§ Source data:

################

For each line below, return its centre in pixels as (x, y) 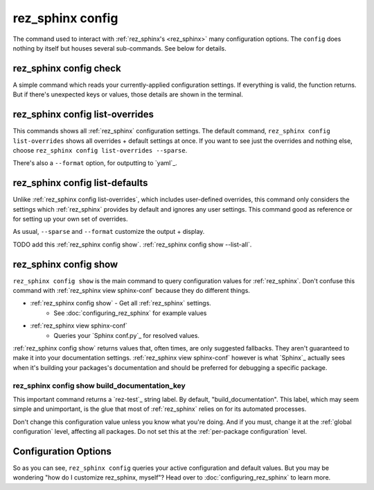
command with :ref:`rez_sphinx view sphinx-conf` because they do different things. (132, 291)
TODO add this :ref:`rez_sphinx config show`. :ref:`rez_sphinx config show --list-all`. (132, 244)
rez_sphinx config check (67, 68)
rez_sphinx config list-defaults (80, 183)
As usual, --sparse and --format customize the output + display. (109, 232)
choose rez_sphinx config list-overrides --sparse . (100, 150)
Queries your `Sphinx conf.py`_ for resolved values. (127, 335)
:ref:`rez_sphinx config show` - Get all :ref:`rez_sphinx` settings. (121, 303)
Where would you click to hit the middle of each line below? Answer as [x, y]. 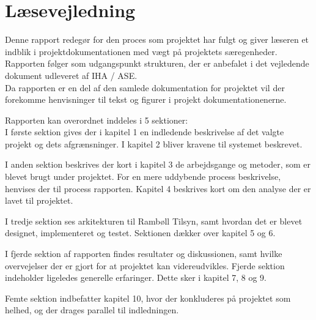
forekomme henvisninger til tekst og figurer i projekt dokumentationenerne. [146, 99]
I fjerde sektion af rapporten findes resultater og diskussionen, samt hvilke [144, 254]
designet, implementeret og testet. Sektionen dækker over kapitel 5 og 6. [140, 233]
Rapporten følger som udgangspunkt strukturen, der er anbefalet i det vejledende [157, 63]
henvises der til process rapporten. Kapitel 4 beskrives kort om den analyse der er [158, 188]
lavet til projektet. [39, 200]
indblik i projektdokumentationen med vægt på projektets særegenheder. [141, 51]
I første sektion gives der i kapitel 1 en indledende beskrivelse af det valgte [145, 132]
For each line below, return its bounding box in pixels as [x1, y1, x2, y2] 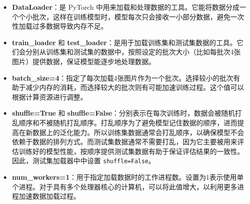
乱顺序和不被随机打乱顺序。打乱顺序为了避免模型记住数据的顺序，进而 [12, 117, 237, 127]
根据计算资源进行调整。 [12, 91, 87, 102]
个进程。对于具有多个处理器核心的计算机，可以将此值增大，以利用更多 [12, 181, 237, 191]
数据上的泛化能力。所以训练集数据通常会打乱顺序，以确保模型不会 [32, 127, 244, 137]
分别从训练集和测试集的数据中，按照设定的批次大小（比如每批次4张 [25, 47, 241, 57]
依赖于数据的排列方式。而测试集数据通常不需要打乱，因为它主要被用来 [12, 136, 237, 147]
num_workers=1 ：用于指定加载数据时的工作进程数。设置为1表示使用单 [12, 171, 244, 182]
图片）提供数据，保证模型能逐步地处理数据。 [12, 56, 155, 66]

################

§ Task statement: Although the records include pictures, the copy should reproduce every line exactly and none of the pictures.

§ Solved problem:
For each line below, return its centre in pixels as (x, y) 
command with :ref:`rez_sphinx view sphinx-conf` because they do different things. (132, 291)
TODO add this :ref:`rez_sphinx config show`. :ref:`rez_sphinx config show --list-all`. (132, 244)
rez_sphinx config check (67, 68)
rez_sphinx config list-defaults (80, 183)
As usual, --sparse and --format customize the output + display. (109, 232)
choose rez_sphinx config list-overrides --sparse . (100, 150)
Queries your `Sphinx conf.py`_ for resolved values. (127, 335)
:ref:`rez_sphinx config show` - Get all :ref:`rez_sphinx` settings. (121, 303)
Where would you click to hit the middle of each line below? Answer as [x, y]. 
forekomme henvisninger til tekst og figurer i projekt dokumentationenerne. [146, 99]
I fjerde sektion af rapporten findes resultater og diskussionen, samt hvilke [144, 254]
designet, implementeret og testet. Sektionen dækker over kapitel 5 og 6. [140, 233]
Rapporten følger som udgangspunkt strukturen, der er anbefalet i det vejledende [157, 63]
henvises der til process rapporten. Kapitel 4 beskrives kort om den analyse der er [158, 188]
lavet til projektet. [39, 200]
indblik i projektdokumentationen med vægt på projektets særegenheder. [141, 51]
I første sektion gives der i kapitel 1 en indledende beskrivelse af det valgte [145, 132]
For each line below, return its bounding box in pixels as [x1, y1, x2, y2] 
乱顺序和不被随机打乱顺序。打乱顺序为了避免模型记住数据的顺序，进而 [12, 117, 237, 127]
根据计算资源进行调整。 [12, 91, 87, 102]
个进程。对于具有多个处理器核心的计算机，可以将此值增大，以利用更多 [12, 181, 237, 191]
数据上的泛化能力。所以训练集数据通常会打乱顺序，以确保模型不会 [32, 127, 244, 137]
分别从训练集和测试集的数据中，按照设定的批次大小（比如每批次4张 [25, 47, 241, 57]
依赖于数据的排列方式。而测试集数据通常不需要打乱，因为它主要被用来 [12, 136, 237, 147]
num_workers=1 ：用于指定加载数据时的工作进程数。设置为1表示使用单 [12, 171, 244, 182]
图片）提供数据，保证模型能逐步地处理数据。 [12, 56, 155, 66]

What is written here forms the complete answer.